Log2 ratio of normal reference

etal / cnvkit

Copy number variant detection from targeted DNA sequencing

http://cnvkit.readthedocs.org

Other

547 stars 165 forks source link

Log2 ratio of normal reference #208

Closed leoSeattle closed 7 years ago

leoSeattle commented 7 years ago

I have a general question regarding to the log2 ration of normal reference samples. I followed the suggestions in documentation to filter the noisy normal samples by doing reference, coverage, segment, and finally I did the scatter using ONLY normal samples. I am a bit confused about the log2 ratio in the resulting cnr, cns files and the scatter plot.

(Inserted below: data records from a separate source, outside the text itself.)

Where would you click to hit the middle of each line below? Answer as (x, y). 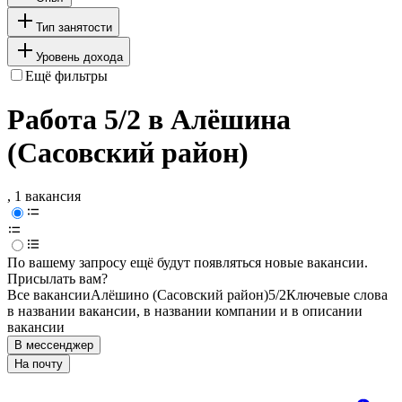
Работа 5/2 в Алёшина (149, 120)
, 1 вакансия (44, 197)
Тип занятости (74, 27)
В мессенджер (54, 345)
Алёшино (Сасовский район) (179, 295)
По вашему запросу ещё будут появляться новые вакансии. (188, 263)
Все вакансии (49, 295)
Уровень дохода (79, 57)

My understanding is that the log2 ratio is the log2 ratio of (read counts from normal) and (read counts from disease samples). But in case of only normal samples used, what does the log2 ratio mean? how was it calculated? Thanks

etal commented 7 years ago

In any .cnr file the log2 ratio is the ratio of the normalized coverage depth at a bin versus the normalized reference coverage. Normalized means recentered (in log2 scale) so that the genome-wide average bin log2 value is 0. If the reference is a pool of normals, the reference log2 value is the pool's average; if the reference is flat/generic, then the output log2 values are relative to the genome-wide average log2 value.

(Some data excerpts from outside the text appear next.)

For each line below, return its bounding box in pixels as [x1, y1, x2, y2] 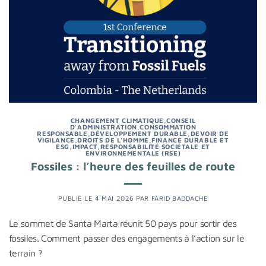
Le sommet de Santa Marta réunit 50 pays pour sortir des [9, 218, 237, 229]
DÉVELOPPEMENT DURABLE [90, 129, 188, 137]
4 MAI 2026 [95, 194, 134, 202]
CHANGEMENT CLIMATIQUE [70, 116, 164, 124]
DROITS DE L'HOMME [77, 135, 149, 144]
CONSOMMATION [140, 122, 197, 131]
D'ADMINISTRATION [69, 122, 137, 131]
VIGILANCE [37, 135, 75, 144]
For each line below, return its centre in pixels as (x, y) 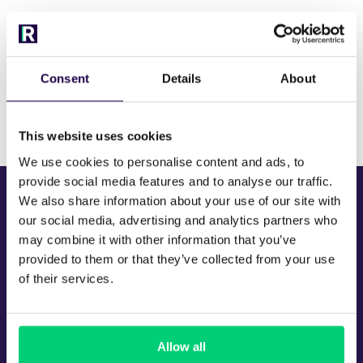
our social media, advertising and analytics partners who (178, 220)
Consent (65, 79)
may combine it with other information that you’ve (158, 239)
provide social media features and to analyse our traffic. (176, 181)
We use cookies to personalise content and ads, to (162, 161)
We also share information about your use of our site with (180, 200)
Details (181, 79)
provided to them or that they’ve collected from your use (177, 258)

andyjslee commented 6 years ago

I have a similar question as leoSeattle. When I try to calculate the log2 value in the cnr file using the method described above by etal, I don't quite get similar values. Here is an example:

reference.cnn

chromosome start end gene log2 depth gc spread

chr1 12050 12277 LOC102725121,DDX11L1 -4.01333 3.46351 0.515419 0.541461

chromosome	start	end	gene	log2	depth	gc	spread
chr1	12050	12277	LOC102725121,DDX11L1	-4.01333	3.46351	0.515419	0.541461

targetcoverage.cnn

chromosome start end gene depth log2

chr1 12050 12277 LOC102725121,DDX11L1 3.66079 1.87216

chromosome	start	end	gene	depth	log2
chr1	12050	12277	LOC102725121,DDX11L1	3.66079	1.87216

And in the cnr file I get the following:

chromosome start end gene depth log2 weight

chr1 12050 12277 LOC102725121,DDX11L1 3.66079 -0.487125 0.371021

chromosome	start	end	gene	depth	log2	weight
chr1	12050	12277	LOC102725121,DDX11L1	3.66079	-0.487125	0.371021

So according to the description above, the log2 value in the cnr file should be obtained by: log2(3.66079/3.46351). However, this results in approximately 0.0796, and not -0.487125 as shown above.

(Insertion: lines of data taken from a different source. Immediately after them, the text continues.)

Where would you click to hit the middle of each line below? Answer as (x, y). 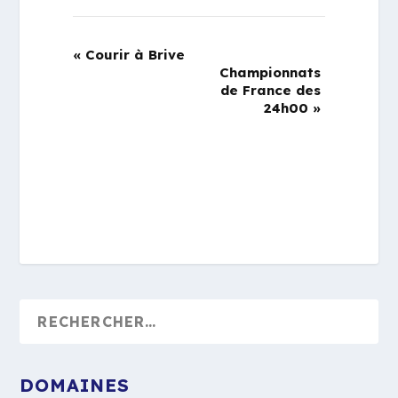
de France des (270, 90)
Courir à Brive (133, 55)
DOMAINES (75, 385)
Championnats (270, 72)

Thank you for your time and help in advance.

etal commented 6 years ago

The 'depth' column is there for information and for convenience in filtering out no-coverage bins. CNVkit does this instead:

Center targetcoverage.cnn 'log2' values so the average is 0
Correct for GC and targeting density biases, subtracting those trendlines from the centered log2 values
Subtract the corresponding bin 'log2' value in reference.cnn, where bias corrections have already been applied.

andyjslee commented 6 years ago

So what log2 value in the cnr file implies a potential gain? Is it a positive value (>0.0) or a value above 1.0?

Eric, I have a problem where I cannot seem to agree with the results from the cnr/cns data against what I see on IGV. For your information, I am using some matched tumor/normal WES data.

Here is a screenshot of MYC in one of the samples using cnvkit.py scatter myc

Here is a IGV screenshot of the same sample in MYC igv_myc

As you can see in the cnvkit.py scatter plot there are positive log2 values in MYC (though below 1), but the same region seems to be a gain on IGV (top track is normal and bottom track is tumor; y-axis is 450 in both tracks). Is this just an over-segmentation problem?

Thank you for your response, as always, Eric!